Ponder on is exactly what humans do in tournaments, and what is done in the World Computer Chess Championship. I respect all the rating lists, but I especially admire the ones that include pondering on, since it better approximates human and computer chess tournaments. I do not have any specific data that Komodo gets more ponderhits than other engines. It would be interesting to study. So I am not sure it would have much of an effect on elo compared with no ponder testing. If you have more data on this, I would love to see it.

A great deal of the rating lists are at very fast time controls. Larry and I know that Komodo just does not do as well at these fast time controls. Larry has written here about this many times. Our goal is to make the strongest chess engine we can at standard time controls, even if it means Komodo is not the best at bullet/blitz. The results Larry reported and some much longer time control matches running now look pretty good so far, but we have to wait for more games to draw meaningful conclusions.

BTW, the 4 elo lead you mention does not mean "luck". 4 elo is roughly 1 Standard Deviation of the error margin. You can see on the Ipon list a column marked "CFS(next)". The error margins and results are used to determine a confidence that one program is stronger than the one below it in the list. It shows 70% for Komodo 10.4 right now. This is not proof, just the likelihood that Komodo is stronger with these settings. More games will raise CFS. If you are interested in how this works, you can google it or study the Ordo source code.

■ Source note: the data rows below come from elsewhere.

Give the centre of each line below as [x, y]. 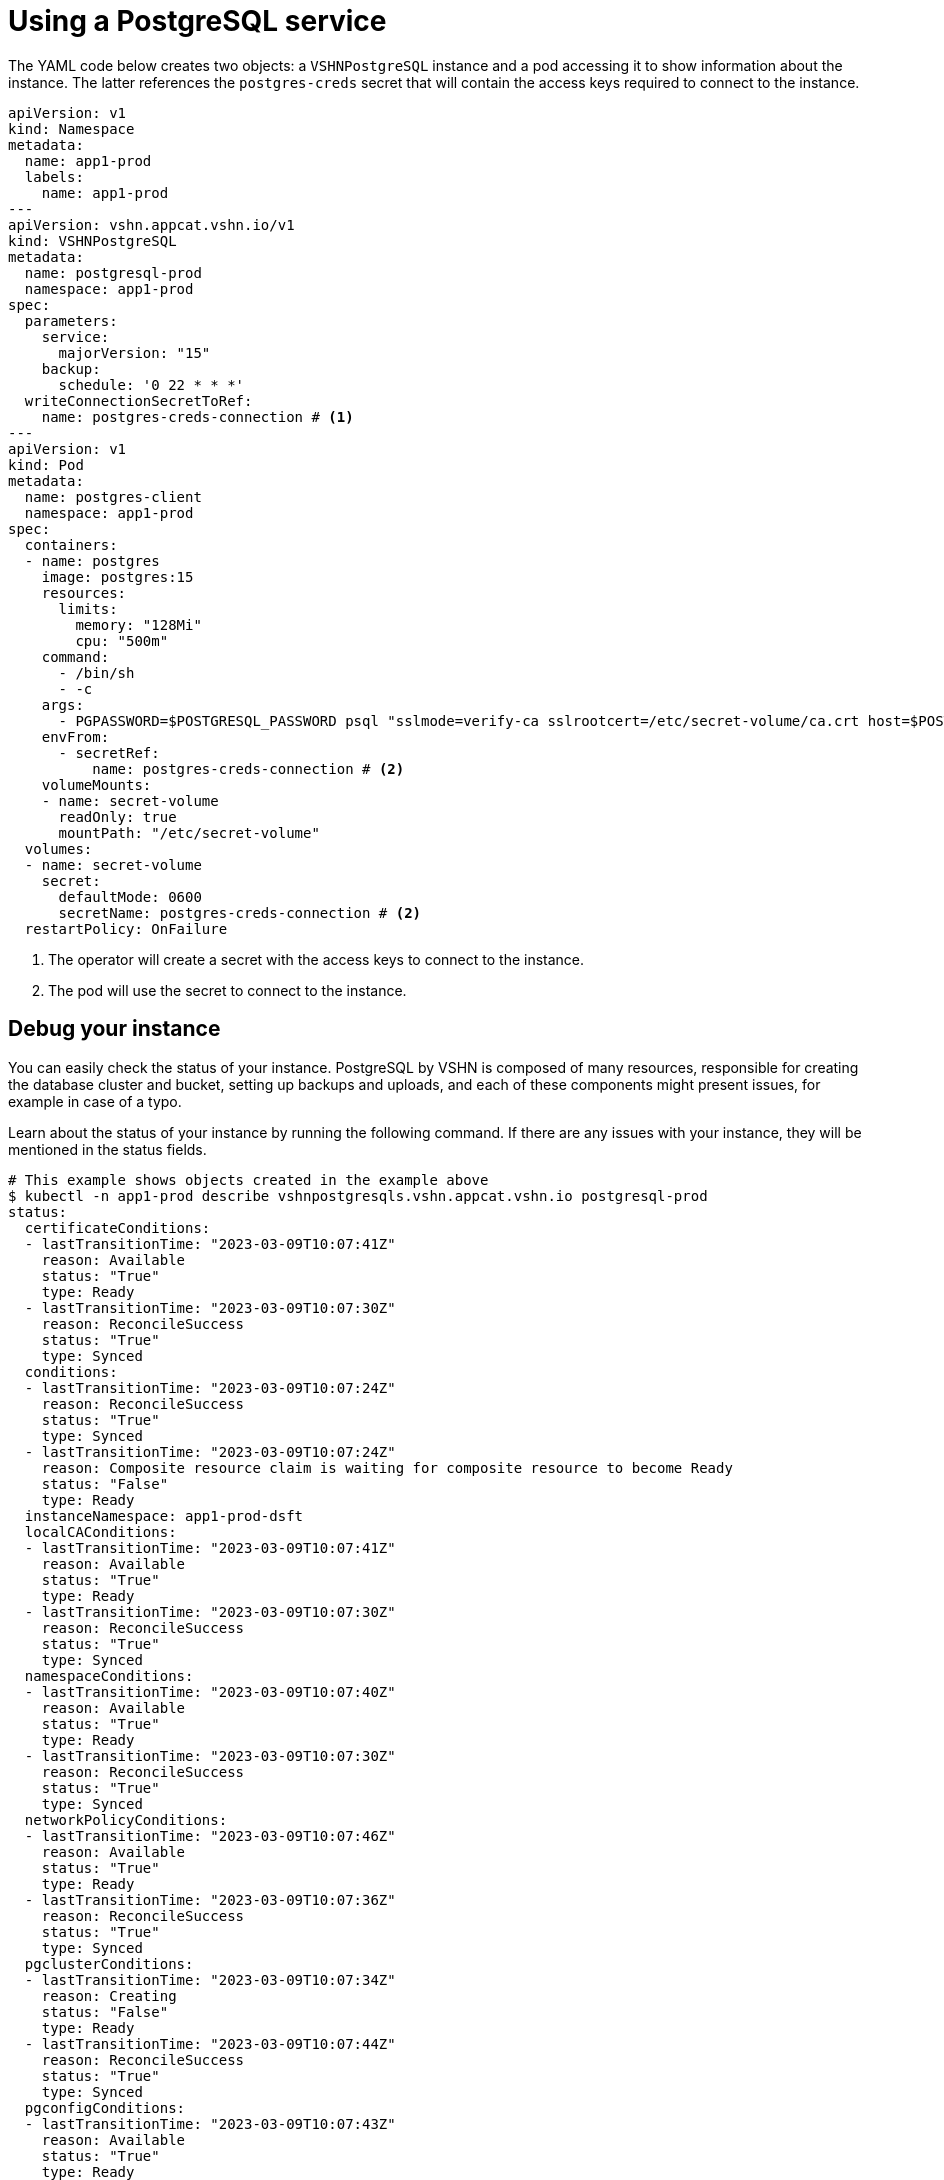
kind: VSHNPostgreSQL [92, 240]
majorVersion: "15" [134, 352]
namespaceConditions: [109, 1675]
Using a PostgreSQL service [197, 21]
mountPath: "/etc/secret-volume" [189, 832]
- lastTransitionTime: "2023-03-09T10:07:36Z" [210, 1899]
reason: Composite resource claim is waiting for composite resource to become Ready [387, 1467]
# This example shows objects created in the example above [248, 1179]
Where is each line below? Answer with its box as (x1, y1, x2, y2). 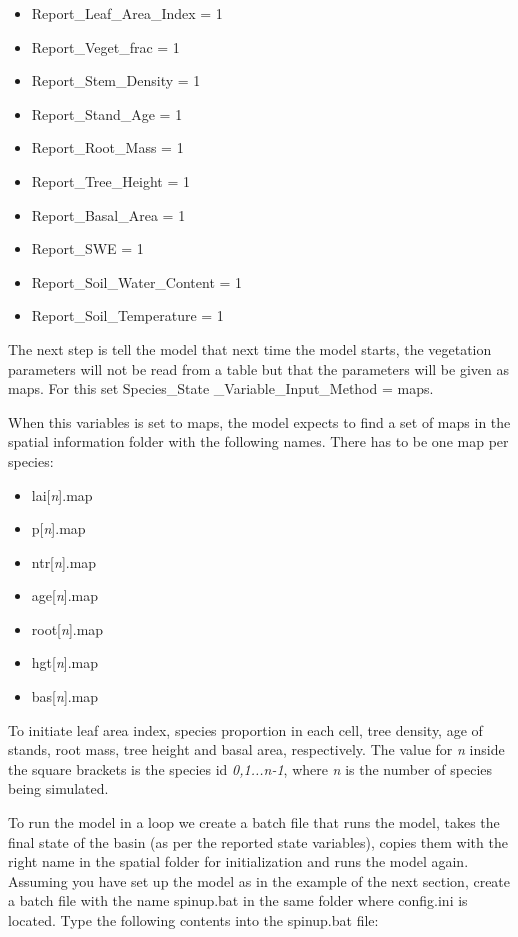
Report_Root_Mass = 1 (31, 137, 184, 158)
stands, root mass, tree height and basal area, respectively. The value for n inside (8, 739, 505, 760)
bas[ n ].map (31, 686, 99, 707)
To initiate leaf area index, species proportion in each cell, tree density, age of (8, 719, 483, 740)
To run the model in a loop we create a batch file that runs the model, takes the (8, 812, 500, 833)
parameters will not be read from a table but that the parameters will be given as (8, 358, 509, 379)
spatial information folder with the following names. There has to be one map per (8, 431, 509, 452)
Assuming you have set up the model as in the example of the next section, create (8, 870, 511, 891)
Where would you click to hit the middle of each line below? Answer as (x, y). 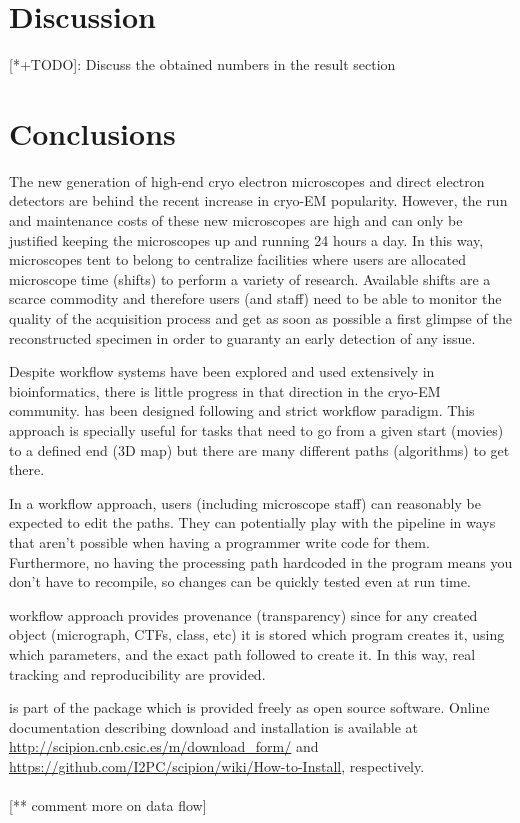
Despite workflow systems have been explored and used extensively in (222, 371)
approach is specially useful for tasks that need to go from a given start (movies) (256, 429)
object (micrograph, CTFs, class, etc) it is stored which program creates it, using (257, 634)
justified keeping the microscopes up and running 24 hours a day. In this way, (246, 239)
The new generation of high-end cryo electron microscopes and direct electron (247, 180)
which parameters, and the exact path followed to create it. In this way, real (242, 653)
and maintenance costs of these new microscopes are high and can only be (236, 220)
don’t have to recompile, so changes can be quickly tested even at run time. (240, 581)
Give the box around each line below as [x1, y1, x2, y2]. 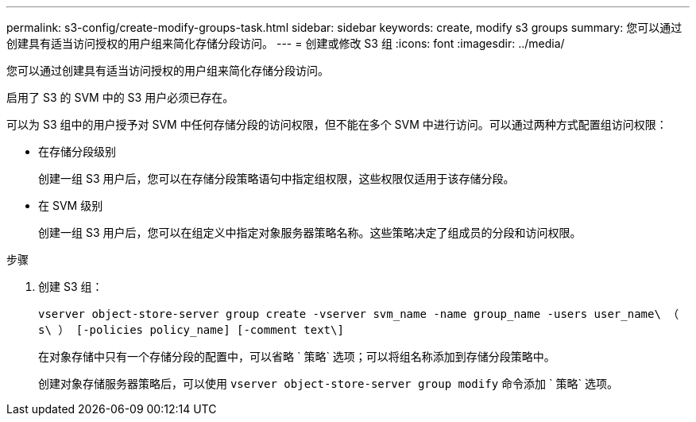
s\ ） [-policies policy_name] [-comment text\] [38, 323, 344, 336]
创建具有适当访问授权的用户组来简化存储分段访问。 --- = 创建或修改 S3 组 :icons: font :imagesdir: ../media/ [6, 37, 565, 50]
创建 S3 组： [38, 280, 103, 293]
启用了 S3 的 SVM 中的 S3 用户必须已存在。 [6, 91, 234, 104]
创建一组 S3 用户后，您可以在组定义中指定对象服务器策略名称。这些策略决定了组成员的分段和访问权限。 [38, 226, 582, 239]
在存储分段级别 [38, 145, 116, 158]
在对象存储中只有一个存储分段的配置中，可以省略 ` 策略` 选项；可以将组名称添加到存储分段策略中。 [38, 350, 555, 363]
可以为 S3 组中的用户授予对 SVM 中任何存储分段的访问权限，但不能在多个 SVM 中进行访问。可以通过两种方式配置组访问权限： [6, 118, 667, 131]
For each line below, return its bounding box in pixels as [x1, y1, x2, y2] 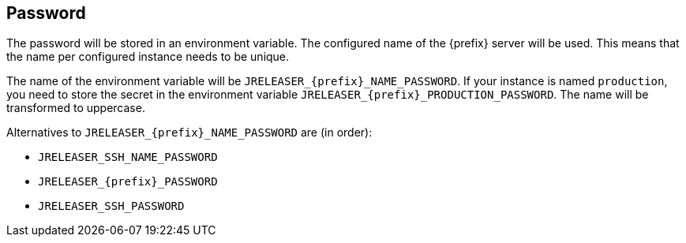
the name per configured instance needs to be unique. [6, 50, 290, 64]
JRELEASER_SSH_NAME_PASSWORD [38, 151, 218, 164]
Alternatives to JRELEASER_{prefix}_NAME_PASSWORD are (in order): [6, 125, 373, 140]
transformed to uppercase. [6, 101, 145, 115]
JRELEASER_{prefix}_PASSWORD [38, 175, 218, 189]
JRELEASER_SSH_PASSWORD [38, 200, 185, 213]
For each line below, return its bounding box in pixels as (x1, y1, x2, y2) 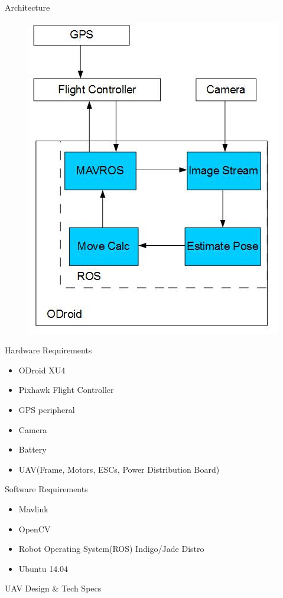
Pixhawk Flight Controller (18, 383, 114, 396)
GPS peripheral (18, 403, 75, 415)
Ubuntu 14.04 (18, 562, 69, 574)
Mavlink (18, 502, 48, 515)
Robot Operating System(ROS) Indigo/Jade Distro (18, 542, 204, 555)
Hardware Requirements (5, 344, 92, 356)
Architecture (5, 1, 50, 13)
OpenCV (18, 522, 51, 535)
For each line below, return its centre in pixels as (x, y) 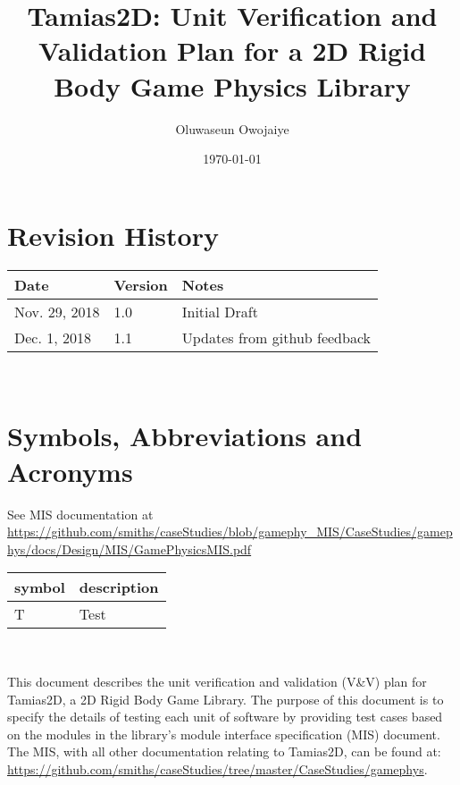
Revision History (113, 235)
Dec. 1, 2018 (53, 337)
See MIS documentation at (80, 514)
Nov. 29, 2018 (57, 311)
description (119, 587)
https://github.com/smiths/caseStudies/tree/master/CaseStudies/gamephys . (217, 768)
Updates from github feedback (276, 337)
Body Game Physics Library (232, 85)
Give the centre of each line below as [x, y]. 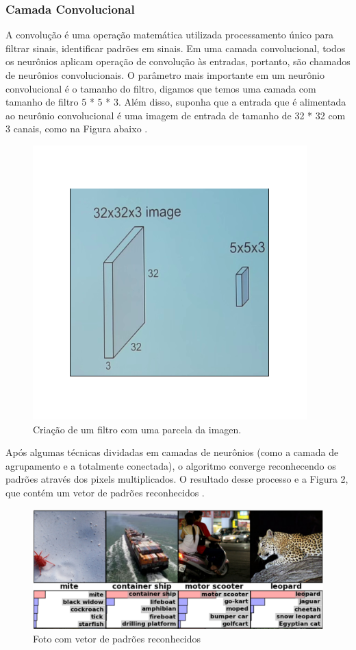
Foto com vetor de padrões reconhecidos [117, 638]
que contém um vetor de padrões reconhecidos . [105, 492]
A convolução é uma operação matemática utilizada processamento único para [169, 35]
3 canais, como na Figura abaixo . [77, 129]
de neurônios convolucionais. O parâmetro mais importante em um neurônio [165, 75]
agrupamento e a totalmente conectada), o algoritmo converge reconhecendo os [171, 465]
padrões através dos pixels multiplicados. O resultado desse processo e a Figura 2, [177, 479]
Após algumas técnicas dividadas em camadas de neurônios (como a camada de [172, 452]
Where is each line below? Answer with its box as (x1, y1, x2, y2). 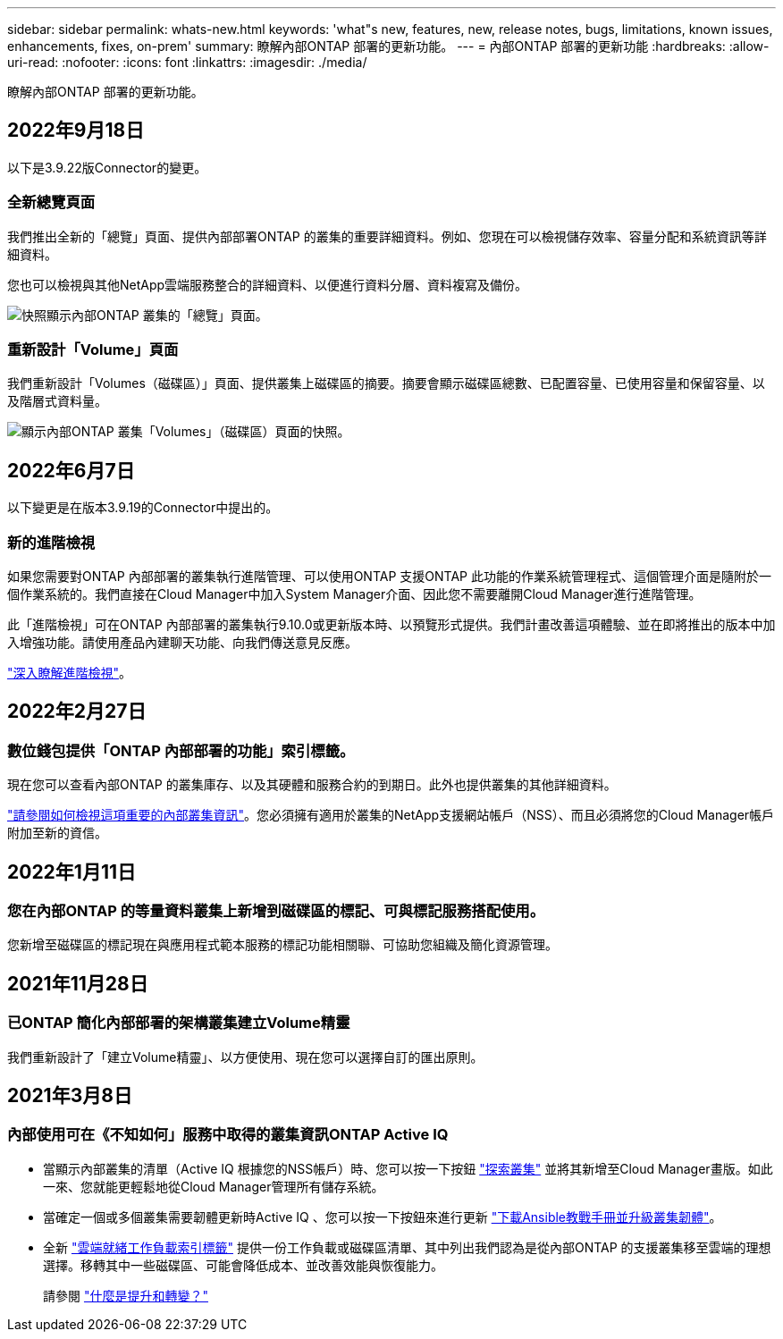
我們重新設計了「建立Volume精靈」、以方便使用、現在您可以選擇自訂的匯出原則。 (7, 1048, 484, 1065)
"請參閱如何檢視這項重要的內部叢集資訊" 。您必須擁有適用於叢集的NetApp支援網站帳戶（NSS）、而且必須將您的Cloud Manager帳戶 (7, 807, 775, 823)
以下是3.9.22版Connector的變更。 (7, 159, 207, 175)
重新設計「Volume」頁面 (7, 340, 179, 358)
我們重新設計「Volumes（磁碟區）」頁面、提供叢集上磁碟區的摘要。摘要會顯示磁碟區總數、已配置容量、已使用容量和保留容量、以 (7, 375, 765, 392)
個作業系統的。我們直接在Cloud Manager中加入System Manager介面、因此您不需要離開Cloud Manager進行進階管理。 (7, 585, 702, 602)
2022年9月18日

Basically, Ingo uses sound statistical methods. Scientists never work in absolutes. Just high probabilities. I find Ingo's methods and rating list admirable, even when we sometimes come out with disappointing results. I find Ingo not publishing his opening very interesting. It helps prevent programs form "booking up" or tuning programs for those openings. Like I mentioned before, Ingo is as fair as anyone can be.